PANOS QUENTES - Johnson, o cruzado do Brexit: a ação de Merkel impediu um estrago maior na União Europeia -
PANOS QUENTES – Johnson, o cruzado do Brexit: a ação de Merkel impediu um estrago maior na União Europeia – (Dominic Lipinski/PA Images/Getty Images)

Sob Merkel, a Alemanha avançou em termos sociais e ambientais, com a aprovação do casamento gay, a adoção de um salário mínimo nacional, a drástica decisão de fechar todas as usinas nucleares e projetos visando uma economia de carbono zero. No mundo da diplomacia, engoliu antipatias e estabeleceu o diálogo com chefes de Estado controversos, como o turco Recep Erdogan, o ex-­presidente americano Donald Trump e o russo Vladimir Putin. “Ela é fluente em russo e se tornou a única líder ocidental a travar um diálogo direto e aberto com Putin”, diz Klaus Schubert, analista da Universidade de Münster. Nos últimos anos, foi vista em ocasiões públicas tremendo descontroladamente, mas insistiu que não tinha nenhum problema de saúde sério e seguiu em frente — entre outras coisas, pondo uma alemã de sua confiança, Ursula von der Leyen, à frente da Comissão Europeia, o órgão executivo da UE. Pesquisas mostram que, dentro e fora da Alemanha, Merkel é admirada por ser contida, cautelosa, metódica, pragmática e evasiva.
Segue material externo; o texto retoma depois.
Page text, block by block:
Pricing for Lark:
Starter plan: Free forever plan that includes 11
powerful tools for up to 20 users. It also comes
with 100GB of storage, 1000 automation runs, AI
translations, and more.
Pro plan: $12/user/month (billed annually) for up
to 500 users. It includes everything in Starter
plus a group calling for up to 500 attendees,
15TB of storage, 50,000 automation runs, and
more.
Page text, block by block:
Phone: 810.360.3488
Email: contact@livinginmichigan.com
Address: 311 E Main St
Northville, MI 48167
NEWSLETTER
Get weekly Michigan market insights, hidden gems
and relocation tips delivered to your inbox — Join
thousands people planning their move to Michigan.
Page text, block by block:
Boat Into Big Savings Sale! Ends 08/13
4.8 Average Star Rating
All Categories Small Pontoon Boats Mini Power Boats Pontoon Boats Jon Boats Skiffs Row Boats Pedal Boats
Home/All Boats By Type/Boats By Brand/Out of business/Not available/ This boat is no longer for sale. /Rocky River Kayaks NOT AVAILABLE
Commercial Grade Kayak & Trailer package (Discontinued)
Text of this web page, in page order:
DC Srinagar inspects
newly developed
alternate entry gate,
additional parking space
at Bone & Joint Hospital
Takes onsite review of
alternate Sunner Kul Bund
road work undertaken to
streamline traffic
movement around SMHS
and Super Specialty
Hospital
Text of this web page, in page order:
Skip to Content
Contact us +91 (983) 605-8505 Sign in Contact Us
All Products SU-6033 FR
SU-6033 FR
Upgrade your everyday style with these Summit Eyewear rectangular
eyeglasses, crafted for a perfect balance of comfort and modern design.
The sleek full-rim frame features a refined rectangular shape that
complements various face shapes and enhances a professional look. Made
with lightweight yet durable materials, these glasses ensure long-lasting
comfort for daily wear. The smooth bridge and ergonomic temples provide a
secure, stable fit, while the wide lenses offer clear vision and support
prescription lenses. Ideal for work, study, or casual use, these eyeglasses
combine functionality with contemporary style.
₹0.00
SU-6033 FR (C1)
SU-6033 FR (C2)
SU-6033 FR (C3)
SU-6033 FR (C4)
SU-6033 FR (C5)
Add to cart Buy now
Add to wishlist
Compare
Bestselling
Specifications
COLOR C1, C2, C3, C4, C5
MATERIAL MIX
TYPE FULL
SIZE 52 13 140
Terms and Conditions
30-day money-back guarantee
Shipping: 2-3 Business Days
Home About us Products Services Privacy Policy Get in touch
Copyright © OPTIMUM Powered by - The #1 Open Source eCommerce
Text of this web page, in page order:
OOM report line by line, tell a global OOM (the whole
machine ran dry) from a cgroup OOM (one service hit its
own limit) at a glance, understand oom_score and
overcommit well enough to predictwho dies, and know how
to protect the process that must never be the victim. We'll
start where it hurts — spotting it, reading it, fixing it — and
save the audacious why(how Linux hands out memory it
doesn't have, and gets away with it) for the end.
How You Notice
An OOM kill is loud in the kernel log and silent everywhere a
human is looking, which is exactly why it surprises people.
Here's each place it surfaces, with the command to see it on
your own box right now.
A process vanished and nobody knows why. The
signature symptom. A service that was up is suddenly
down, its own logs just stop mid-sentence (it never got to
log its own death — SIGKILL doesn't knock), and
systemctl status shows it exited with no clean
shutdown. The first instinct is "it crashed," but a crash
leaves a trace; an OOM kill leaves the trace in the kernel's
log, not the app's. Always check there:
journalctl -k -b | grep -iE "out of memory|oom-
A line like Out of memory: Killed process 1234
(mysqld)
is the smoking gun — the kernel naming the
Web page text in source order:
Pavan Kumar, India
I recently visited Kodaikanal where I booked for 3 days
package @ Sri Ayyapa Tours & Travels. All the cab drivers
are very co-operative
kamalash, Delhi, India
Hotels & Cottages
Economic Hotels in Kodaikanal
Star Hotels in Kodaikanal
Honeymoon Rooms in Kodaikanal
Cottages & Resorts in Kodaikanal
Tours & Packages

Laschet e Scholz tentam agora passar a mesma imagem na campanha pelo cargo de chanceler, com muito menos talento. Não espanta que o jornal Die Welt tenha levantado, em manchete, a questão: “Será esta a eleição mais chata de todos os tempos?”. Certo é que a senhora de franja, terninho e salto baixo, sem nada de excepcional na aparência e na postura, vai fazer muita falta.